[Docs] Passing Custom 2D mean function & Variance AND previously trained model

[tniggs84]

📚 Passing Custom 2D Mean Function & Variance AND Previously Trainer Model

Hello, this is a follow-up to my question raised on Issue #674 that was addressed by @jacobrgardner (thank you so much by the way!)

I really appreciate your comments and they sound potentially like just what I need. The problem is that I still am unclear how I could actually pass this in as a mean function. I have looked at the documentation and the earlier thread and I don’t understand how this would get passed in.

For instance, in a 1-D case, what if I had the following vector:

mean_vals = [100, 30, 25, 40, 18, 10, 5, 2, 1, 1]

What would you do to pass this through?

Thank you again in advance. I’ll be playing with the fixed noise vector in the mean time!

Ted

[gpleiss]

@tniggs84 - I read back through #674. I'm not entirely sure this is what you're asking about, but if I understand correctly: you have a strong prior belief that the means at x1, x2, ... xn is equal to [100, 30, 25, 40, 18, 10, 5, 2, 1, 1]. What you want now is a mean function that will generalize to other points besides x1, ..., xn. Is that correct?

Going on the assumption that this is true: I would suggest that you just stick with a constant or zero mean function.

The challenge that you have identified is - how do I extend the mean to generalize to data points other than x1, ..., xn - and the problem is that there is no good solution to this. There are many possible solutions, such as using kernel interpolation (but then you'd have to choose the appropriate kernel/hyperparameters), a neural network (but then you'd have to choose an architecture), or some custom polynomial shape (again, you'd have to choose a bunch of hyperparameters). Basically, creating a mean function like the one you describe will require a lot of design decisions/hyperparameters that will take a lot of manual tuning and requires a lot of prior knowledge about the problem. There is no one-size-fits-all solution.

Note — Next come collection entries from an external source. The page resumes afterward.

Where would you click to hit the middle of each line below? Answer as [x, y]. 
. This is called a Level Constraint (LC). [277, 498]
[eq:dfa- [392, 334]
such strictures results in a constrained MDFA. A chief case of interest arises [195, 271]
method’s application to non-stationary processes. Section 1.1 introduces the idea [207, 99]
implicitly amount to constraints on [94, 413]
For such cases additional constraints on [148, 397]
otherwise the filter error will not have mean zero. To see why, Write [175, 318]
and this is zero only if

On the other hand, if you do something simple like a constant mean or a zero mean - the Gaussian process should still fit the data rather well. And this way you have a lot fewer parameters/design decisions to make.

[tniggs84]

@gpleiss thank you for your reply. I am effectively looking at the following situation. I have a series of trials and these trials tend to follow a very similar mean shape (at least in one axis). If we restrict this in 1D, then the array I listed could represent the mean shape I tend to see and my thought was that i could use prior training data to estimate noise around these observations. Without any additional information, this would reflect my generic shape. My next thought was that when actual values started to arrive, I could collapse the noise around these observations and then reprocess the model.

Is this possible? If so, how would I do that? I’d also be happy with training a GP on the training data and then using that as the prior mean and covariance matrix, but I would still need to collapse all noise around actual sad they arrive.

[gpleiss]

Sorry for the very slow reply - this got lost in my notifications.

I'm not sure what you mean by "collapsing the noise"? Have you tried training a zero-mean GP on this data? Even if the mean does have a very similar shape (which could possibly be exploited), designing a good mean function can be quite difficult. It is much simpler to just let a zero-mean GP automatically discover this structure.